#### [YOUR TASK]
Leave out the pictures and output the data verbatim.

#### [Data entries]
___

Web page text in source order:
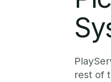
rest of
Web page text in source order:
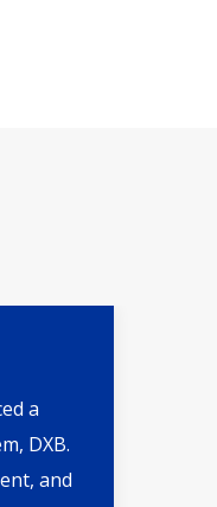
a
DXB.
and
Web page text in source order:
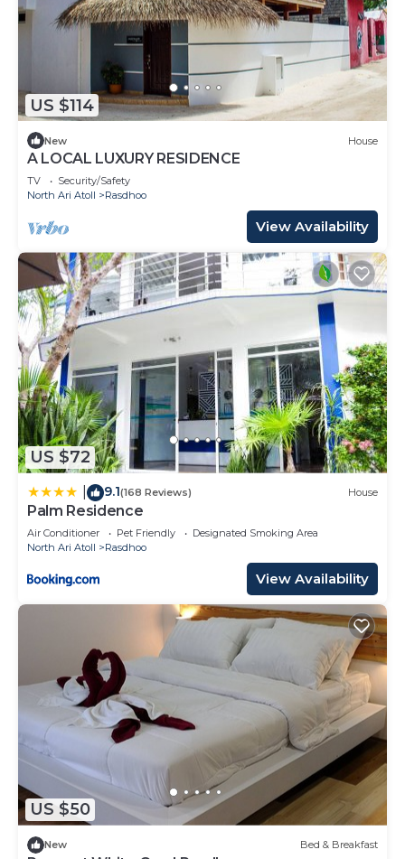
US $114
New House
A LOCAL LUXURY RESIDENCE
TV
Security/Safety
North Ari Atoll
Rasdhoo
View Availability
US $72
9.1(168 Reviews) House
Palm Residence
Air Conditioner Pet Friendly
Designated Smoking Area
North Ari Atoll
Rasdhoo
View Availability
US $50
New Bed & Breakfast
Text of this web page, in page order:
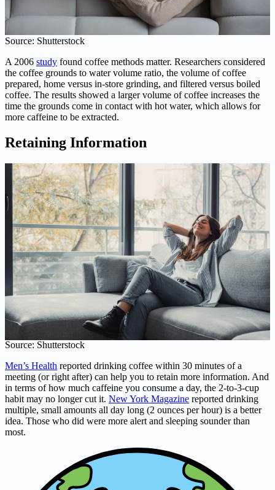
Source: Shutterstock
A 2006 study found coffee methods matter. Researchers considered
the coffee grounds to water volume ratio, the volume of coffee
prepared, home versus in-store grinding, and filtered versus boiled
coffee. The results showed a larger volume of coffee increases the
time the grounds come in contact with hot water, which allows for
more caffeine to be extracted.
Retaining Information
Source: Shutterstock
Men’s Health reported drinking coffee within 30 minutes of a
meeting (or right after) can help you to retain more information. And
in terms of how much caffeine you consume a day, the 2-to-3-cup
habit may no longer cut it. New York Magazine reported drinking
multiple, small amounts all day long (2 ounces per hour) is a better
idea. Those who did were more alert and sleeping sounder than
most.
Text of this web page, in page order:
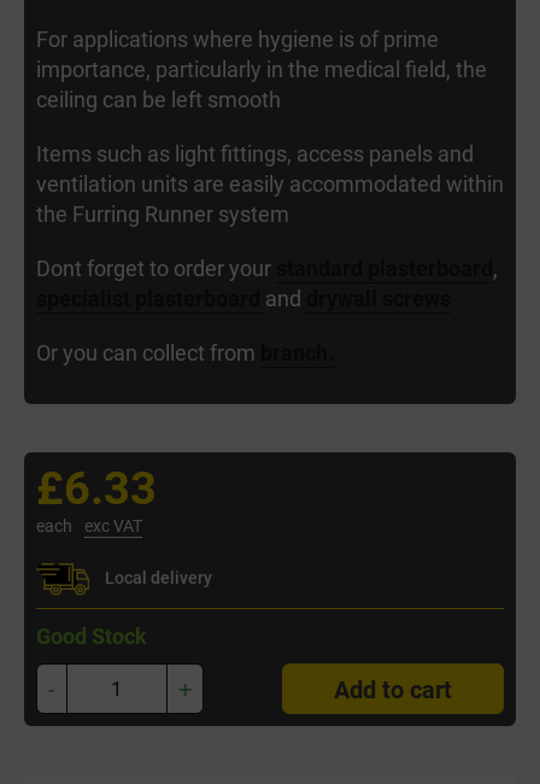
For applications where hygiene is of prime
importance, particularly in the medical field, the
ceiling can be left smooth
Items such as light fittings, access panels and
ventilation units are easily accommodated within
the Furring Runner system
Dont forget to order your
,
and
Or you can collect from
£6.33
each exc VAT
Local delivery
Good Stock
- + Add to cart
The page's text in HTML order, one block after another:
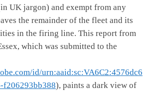
UK jargon) and exempt from any
the remainder of the fleet and its
in the firing line. This report from
which was submitted to the
id/urn:aaid:sc:VA6C2:4576dc6
f206293bb388), paints a dark view of
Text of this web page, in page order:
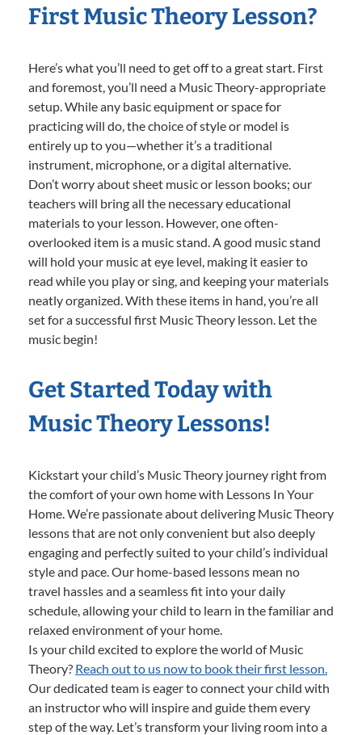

___

#### [ANSWER BELOW]
Web page text in source order:
rest of
Web page text in source order:
a
DXB.
and
Web page text in source order:
US $114
New House
A LOCAL LUXURY RESIDENCE
TV
Security/Safety
North Ari Atoll
Rasdhoo
View Availability
US $72
9.1(168 Reviews) House
Palm Residence
Air Conditioner Pet Friendly
Designated Smoking Area
North Ari Atoll
Rasdhoo
View Availability
US $50
New Bed & Breakfast
Text of this web page, in page order:
Source: Shutterstock
A 2006 study found coffee methods matter. Researchers considered
the coffee grounds to water volume ratio, the volume of coffee
prepared, home versus in-store grinding, and filtered versus boiled
coffee. The results showed a larger volume of coffee increases the
time the grounds come in contact with hot water, which allows for
more caffeine to be extracted.
Retaining Information
Source: Shutterstock
Men’s Health reported drinking coffee within 30 minutes of a
meeting (or right after) can help you to retain more information. And
in terms of how much caffeine you consume a day, the 2-to-3-cup
habit may no longer cut it. New York Magazine reported drinking
multiple, small amounts all day long (2 ounces per hour) is a better
idea. Those who did were more alert and sleeping sounder than
most.
Text of this web page, in page order:
For applications where hygiene is of prime
importance, particularly in the medical field, the
ceiling can be left smooth
Items such as light fittings, access panels and
ventilation units are easily accommodated within
the Furring Runner system
Dont forget to order your
,
and
Or you can collect from
£6.33
each exc VAT
Local delivery
Good Stock
- + Add to cart
The page's text in HTML order, one block after another:
UK jargon) and exempt from any
the remainder of the fleet and its
in the firing line. This report from
which was submitted to the
id/urn:aaid:sc:VA6C2:4576dc6
f206293bb388), paints a dark view of
Text of this web page, in page order:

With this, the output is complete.